Я тоже в дерьме. Тут права Рубцова. Да, не Бог, извините. Всего-навсего простой смертный со своими слабостями и желаниями. Абсолютно не готов, как выяснилось, к роли Свидетеля. Не выдерживаю.

Могу выдержать, но при одном условии — если буду совершенно равнодушен к человеку, свидетелем внутреннего мира которого являюсь. Иначе не получается. Ненавидеть начинаю. Его (её), себя, весь мир. Несмотря на всю предыдущую жизнь, которая, казалось, готовила меня к такой роли, не давая впасть в иллюзию.

Надо бы разобраться в механизме этого процесса. Что происходит с ней? Что происходит со мной? Что мы дали, принесли, причинили друг другу в результате? Обсуждать нужно, конечно, отдельно меня, отдельно её.

Как в уравнении: когда рассматривается одна переменная, другая принимается за константу».

***

— Мы вот решили зайти, поздравить тебя с наступающим, — глаза у Рубцовой были наивные и честные-честные. И вся она излучала приветливость и доброту.

«Посильнее плюнуть в душу ты, похоже, не могла. Я ведь ждал тебя одну. Потом уже не ждал, примирился с тем, что вы вместе. Какой черт тебя принес?»

Большаков не получил ответа на свой мысленный вопрос. Вслух он скандалить не хотел. В дверях «бункера» маячил Ларькин. Он был относительно трезв — всерьез пьяным Илья его никогда не видел, — но смотрел задумчиво, словно пытался сообразить, как он сюда попал. Рубцова, не желая отставать в счете, спросила с самой невинной интонацией:

— А ты тут чем занимаешься? Текст какой-то набираешь... Будь добр, прочти, пожалуйста, вслух.

Теперь была очередь Большакова ответить на вопрос молчанием. На экране передним, действительно, был текст, набранный мелким шрифтом: «А всё-таки жаль, что я решил не писать больше стихов. Вот прекрасное начало стихотворения: «Я некогда встречался с некой Б». Ну ладно, решил хватит — значит, хватит». Ирина подошла ближе, и Илья быстро выключил монитор. Рубцова торжествующе посмотрела на него и заговорила, уже не скрывая злости:

— Я знаю все, что ты тут пишешь про меня, Большаков. А пишешь ты гадости! Ты смеешь меня судить... — она чуть не задохнулась от гнева. — Посмотрел бы лучше на себя. Ты не смеешь меня судить, ты не Бог. Ты мразь, Большаков, и ты не имеешь никакого права требовать от меня отчета. Я живу так, как хочу.

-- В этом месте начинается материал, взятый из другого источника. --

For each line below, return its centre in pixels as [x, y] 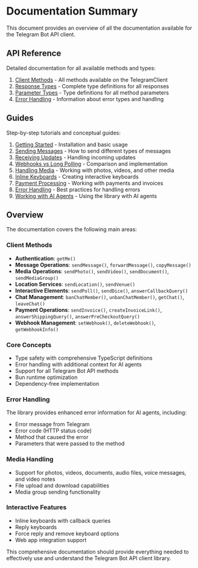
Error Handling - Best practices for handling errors [78, 190]
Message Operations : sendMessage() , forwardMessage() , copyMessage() [103, 265]
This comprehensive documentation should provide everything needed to [97, 552]
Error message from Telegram [52, 424]
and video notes [35, 479]
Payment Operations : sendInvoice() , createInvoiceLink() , [88, 309]
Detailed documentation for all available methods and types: [81, 68]
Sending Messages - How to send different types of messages [93, 151]
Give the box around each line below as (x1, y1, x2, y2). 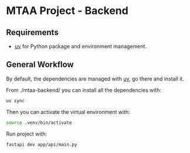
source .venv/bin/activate (6, 120, 72, 126)
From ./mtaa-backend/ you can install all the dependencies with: (6, 86, 162, 93)
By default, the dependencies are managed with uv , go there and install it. (6, 75, 185, 82)
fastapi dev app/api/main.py (6, 141, 77, 147)
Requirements (6, 27, 59, 37)
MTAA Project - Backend (6, 4, 129, 18)
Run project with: (6, 130, 48, 137)
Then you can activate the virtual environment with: (6, 108, 131, 115)
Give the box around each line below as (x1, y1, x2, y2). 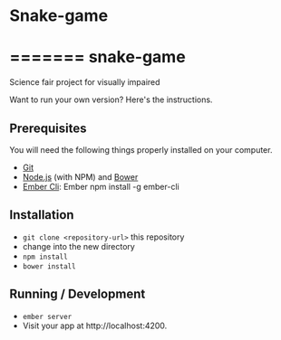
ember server (22, 312, 73, 321)
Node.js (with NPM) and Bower (22, 171, 139, 182)
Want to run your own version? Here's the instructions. (9, 94, 213, 105)
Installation (9, 207, 74, 222)
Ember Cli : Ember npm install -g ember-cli (22, 181, 179, 192)
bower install (22, 261, 76, 271)
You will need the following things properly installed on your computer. (9, 144, 273, 155)
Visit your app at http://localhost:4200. (22, 320, 168, 331)
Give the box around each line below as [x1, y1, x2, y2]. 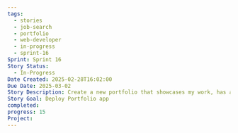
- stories [13, 17, 42, 24]
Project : [7, 115, 33, 122]
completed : [7, 102, 40, 109]
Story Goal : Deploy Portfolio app [7, 96, 110, 103]
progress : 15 [7, 108, 46, 115]
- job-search [13, 23, 52, 30]
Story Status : [7, 63, 50, 70]
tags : [7, 10, 23, 18]
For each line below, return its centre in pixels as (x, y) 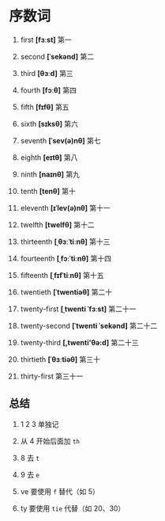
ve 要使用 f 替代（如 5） (60, 491)
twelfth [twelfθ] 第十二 (57, 224)
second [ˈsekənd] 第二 (57, 56)
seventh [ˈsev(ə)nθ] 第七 (60, 140)
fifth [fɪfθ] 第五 (45, 107)
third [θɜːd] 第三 (47, 73)
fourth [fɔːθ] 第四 (49, 90)
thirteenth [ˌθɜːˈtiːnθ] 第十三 (65, 241)
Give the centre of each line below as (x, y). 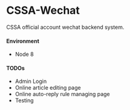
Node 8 (24, 54)
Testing (24, 100)
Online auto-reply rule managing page (62, 94)
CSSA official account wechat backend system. (65, 27)
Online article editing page (48, 88)
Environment (23, 41)
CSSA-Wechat (43, 11)
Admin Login (31, 81)
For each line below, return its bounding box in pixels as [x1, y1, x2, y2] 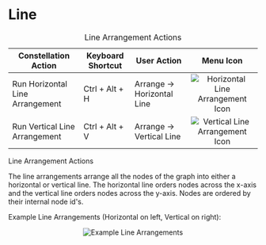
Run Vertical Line [12, 121, 75, 132]
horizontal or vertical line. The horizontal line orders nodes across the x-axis [8, 180, 257, 189]
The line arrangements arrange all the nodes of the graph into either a [8, 171, 236, 181]
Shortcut [88, 59, 123, 71]
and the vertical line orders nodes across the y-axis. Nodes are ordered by [8, 188, 251, 197]
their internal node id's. [8, 197, 84, 206]
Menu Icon [201, 55, 243, 66]
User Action [135, 55, 182, 66]
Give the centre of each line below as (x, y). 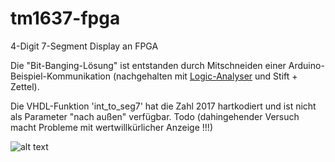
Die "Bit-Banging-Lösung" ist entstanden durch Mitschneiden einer (148, 65)
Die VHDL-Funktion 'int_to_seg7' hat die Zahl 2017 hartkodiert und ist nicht (163, 106)
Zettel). (25, 86)
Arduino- (306, 65)
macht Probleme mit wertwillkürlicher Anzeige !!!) (111, 127)
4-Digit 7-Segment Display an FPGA (84, 46)
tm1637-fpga (65, 18)
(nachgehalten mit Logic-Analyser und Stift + (205, 76)
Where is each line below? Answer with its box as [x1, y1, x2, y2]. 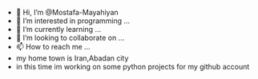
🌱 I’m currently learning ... [15, 25, 102, 34]
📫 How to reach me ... [15, 42, 91, 51]
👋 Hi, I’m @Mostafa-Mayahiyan [15, 8, 119, 17]
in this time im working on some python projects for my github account [15, 62, 250, 71]
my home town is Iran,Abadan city [15, 53, 129, 63]
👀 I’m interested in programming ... [15, 16, 131, 26]
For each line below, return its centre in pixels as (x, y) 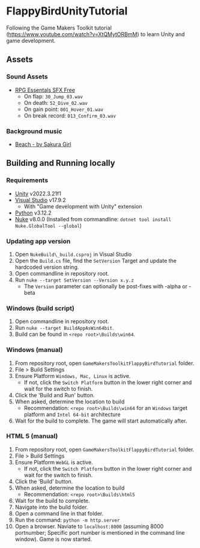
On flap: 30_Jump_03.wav (53, 96)
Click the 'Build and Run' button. (55, 395)
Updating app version (38, 241)
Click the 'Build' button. (44, 481)
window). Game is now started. (53, 539)
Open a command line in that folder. (59, 513)
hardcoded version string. (47, 267)
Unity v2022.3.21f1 (38, 194)
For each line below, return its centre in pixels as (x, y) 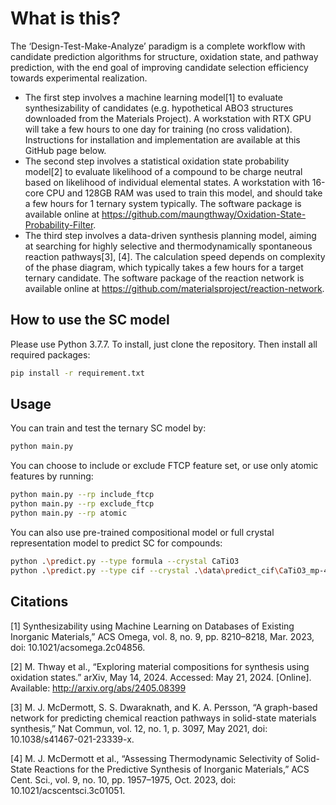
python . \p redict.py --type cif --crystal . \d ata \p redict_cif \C (147, 570)
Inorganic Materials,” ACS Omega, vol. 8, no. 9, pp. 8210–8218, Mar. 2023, (162, 636)
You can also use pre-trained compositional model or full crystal (142, 532)
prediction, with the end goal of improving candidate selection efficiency (159, 67)
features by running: (52, 476)
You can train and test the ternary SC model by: (108, 428)
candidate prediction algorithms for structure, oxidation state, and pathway (164, 56)
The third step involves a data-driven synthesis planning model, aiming (170, 235)

Она красиво развернулась и выбежала из «бункера» с драматизмом, достойным сто пятьдесят пятой серии «Санта-Барбары». Капитан ошалело посмотрел ей вслед. После её ухода он, кажется, начал что-то соображать.

— Ну, и че вот она приперлась? — агрессивно спросил у него Илья. — Только за тем, чтоб меня вот так обласкать?

Ларькин закряхтел от неудовольствия:

— Устал я с вами... Давите на психику оба. Покоя ей хочется. Только я так понимаю, от тебя она его не дождется.

— Похоже, из всех нас только Ренат по-человечески встречает Новый год, — заметил Большаков, с интересом просмотрев в сознании Ларькина перечень женских имен, очаровательных мордашек и прочих любопытных подробностей, освежить память о которых ему не позволила Рубцова.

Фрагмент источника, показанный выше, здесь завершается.